New brain lesions that developed during treatment with GA exhibited evidence of greater FSMTR recovery than during treatment with IFN-β-1b.

Classification of evidence:

This study provides Class III evidence that MTR recovery in patients with MS with new MRI brain lesions is greater with GA than with IFN-β-1b.

Betaseron Versus Copaxone for Relapsing Remitting or CIS Forms of MS Using Triple Dose Gad 3 T MRI (BECOME) (ClinicalTrials.gov NCT00176592)1 was a randomized head-to-head study of interferon-β-1b (IFN-β-1b) and glatiramer acetate (GA) for the treatment of relapsing-remitting multiple sclerosis (MS) or clinically isolated syndromes (CIS) suggestive of MS. In the study, monthly 3T MRI images with and without a fat saturation (FS) pulse were acquired. It has been shown previously that FS produces a magnetization transfer effect2 and this pair of scans can be used to create an FS ratio image (FSMTR), analogous to more standard magnetization transfer ratio (MTR). In MS, changes in CNS MTR have been shown to be more specific to changes in myelin than conventional imaging3; quantitative studies of fresh tissue samples show that MTR in normal-appearing white matter (NAWM) and chronic MS lesions correlates well (R = −0.84) with Luxol fast blue (LFB), a standard histologic stain for myelin.46 Note that the correlation between MTR and LFB is capped by the noise inherent in each measurement; in this study this was 0.81 for MTR.

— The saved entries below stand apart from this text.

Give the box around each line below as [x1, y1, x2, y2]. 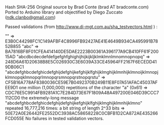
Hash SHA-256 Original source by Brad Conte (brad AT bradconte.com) [5, 4, 149, 10]
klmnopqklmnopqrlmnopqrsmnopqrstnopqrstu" [5, 75, 101, 80]
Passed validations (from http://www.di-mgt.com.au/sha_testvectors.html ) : [5, 24, 158, 30]
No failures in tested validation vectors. [25, 116, 104, 121]
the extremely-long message [21, 95, 79, 101]
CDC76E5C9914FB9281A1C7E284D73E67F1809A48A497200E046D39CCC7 [5, 90, 159, 95]
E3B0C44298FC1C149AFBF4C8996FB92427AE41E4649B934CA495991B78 [5, 38, 159, 44]
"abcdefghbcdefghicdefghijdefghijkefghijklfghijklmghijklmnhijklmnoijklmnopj [5, 69, 159, 75]

We have proposed a method to quantify demyelination and remyelination using longitudinal analysis of MTR images.7,8 We applied this procedure to measure the change in FSMTR between stable postlesion and stable prelesion values (FSMTRDrop) in new brain lesions in participants in the BECOME study. This metric measures the net change of FSMTR in acute lesions, and is expected to be negative, indicating partial recovery. Previous studies have used related techniques to measure MTR recovery in gadolinium (Gd) lesions; we also examined ΔFSMTR lesions,7 which are identified based on changes in FSMTR. While Gd lesions are not always precisely co-located with MTR changes, ΔMTR lesions are, and therefore may be better at identifying areas of demyelination.7

METHODS

Participants and imaging.

Detailed inclusion criteria, demographics, and imaging information for the BECOME study have been published previously.1 Seventy-five participants with MS or a CIS suggestive of MS who provided informed consent were randomized to treatment with either GA or IFN-β-1b. Participants underwent monthly MRI on a single 3T scanner (Allegra; Siemens Medical Solutions, Malvern, PA), including proton density (PD)–weighted, T1-weighted precontrast, T2-weighted, and T1-weighted postcontrast images. Postcontrast images were obtained after administration of triple-dose Gd and delayed imaging, a protocol that had previously shown improved Gd lesion detection rates.9 Imaging was mandatory every month for the first year and at the end of the second year and some participants also had optional monthly scans during the second year. Most timepoints also included additional T1-weighted images acquired with identical parameters, except with the addition of a FS preparation pulse, which could be used to construct an MTR-like image. Only T1-weighted and FS-T1-weighted images from before contrast administration were used and only participants who had such imaging at a minimum of 3 timepoints were included in the analysis.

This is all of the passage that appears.